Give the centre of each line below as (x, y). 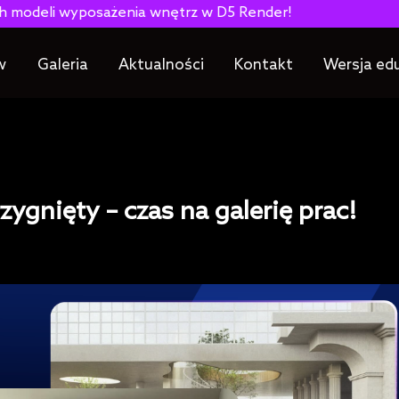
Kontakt (264, 65)
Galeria (62, 65)
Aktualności (161, 65)
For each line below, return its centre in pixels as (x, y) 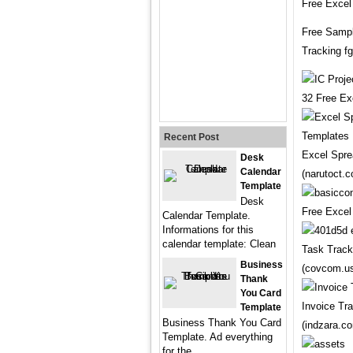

_Directions_: Pictures are not part of the copy. Please reproduce the material word for word.

_Output_:
Give the centre of each line below as (x, y). 
Kontakt (264, 65)
Galeria (62, 65)
Aktualności (161, 65)
For each line below, return its centre in pixels as (x, y) 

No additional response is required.